Either way, the development was the shot in the arm the Government so desperately needed after yet another sizeable bump in the road. Ministers began that meeting trying to find a way to digest the bad news, but they left it knowing that they could confidently say that the State is on track in its target to offer four out of five adults a vaccine by the end of June.

At the start of the day, the prediction was that 3.4 million doses would be administered in the second quarter. This rose to 3.9 million with the Pfizer announcement and could rise again to 4.5 million if everything works out with Johnson&Johnson.

Given the fact that the strategy to emerge from lockdown is to vaccinate as many vulnerable people as quickly as possible, a lot is riding on this going to plan.

Leaving the arrival of the white knight in shining armour aside, difficult questions remain about other aspects of the State’s response to the pandemic.

One part of the arsenal is the mandatory hotel quarantine system which has been paused.

Given that passengers from 71 high-risk countries cannot book a space in the system until Monday, the decision amounts to an effective travel pause from those countries.

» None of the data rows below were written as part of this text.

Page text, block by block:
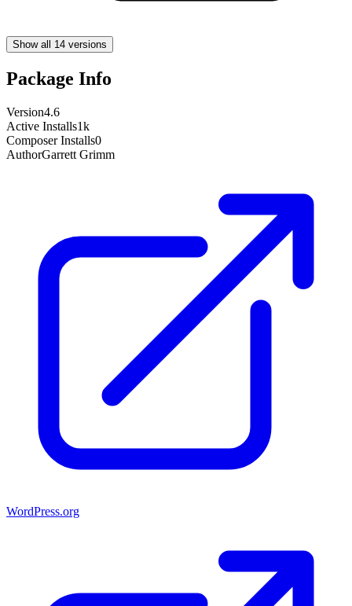
Show all 14 versions
Package Info
Version4.6
Active Installs1k
Composer Installs0
AuthorGarrett Grimm
WordPress.org
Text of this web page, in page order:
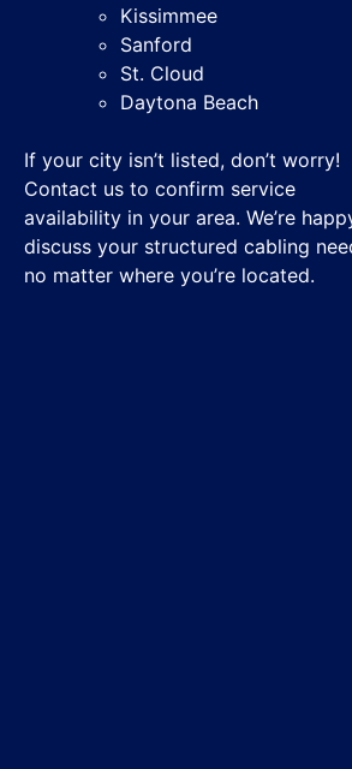
Kissimmee
Sanford
St. Cloud
Daytona Beach
If your city isn’t listed, don’t worry!
Contact us to confirm service
availability in your area. We’re
discuss your structured cabling
no matter where you’re located.

Many people have rightfully asked about what happens to people who arrive in Ireland without a hotel booking if there is no space available . The Irish Times asked this question of the Department of Transport and the Department of Health.

Capacity issues

The Department of Health simply said: “Unless exempt, you must pre-book mandatory hotel quarantine before travelling to Ireland.” And yet there are clearly people arriving into the country without a booking, leaving that question, once again, unanswered.

In relation to capacity, other questions have rightfully been asked about whether the department considered appointing a panel of hotels on a so-called cascading framework which would mean that extra rooms could be added if more space was needed. Furthermore, there are questions around whether the department is in talks with other hotel groups about drastically increasing capacity.

The Department of Health said that “matters related to contracts between the State and suppliers are commercially sensitive”. It said increasing the capacity of hotel quarantine also necessitates increasing the scale of support services.

Another serious concern expressed by Government figures is around people potentially bypassing hotel quarantine by flying into Belfast or London first. The department says “anyone arriving overland into Ireland from Northern Ireland who has been in or through a designated state in the previous 14 days is legally required to book a room in mandatory hotel quarantine”.

The department said the “UK also has mandatory hotel quarantine requirements which the traveller may have been required to fulfil before arriving into Ireland or Northern Ireland.” Those arguments will do little to assuage the genuine concern at political level, and among the public, about the growing chinks in the State’s armour.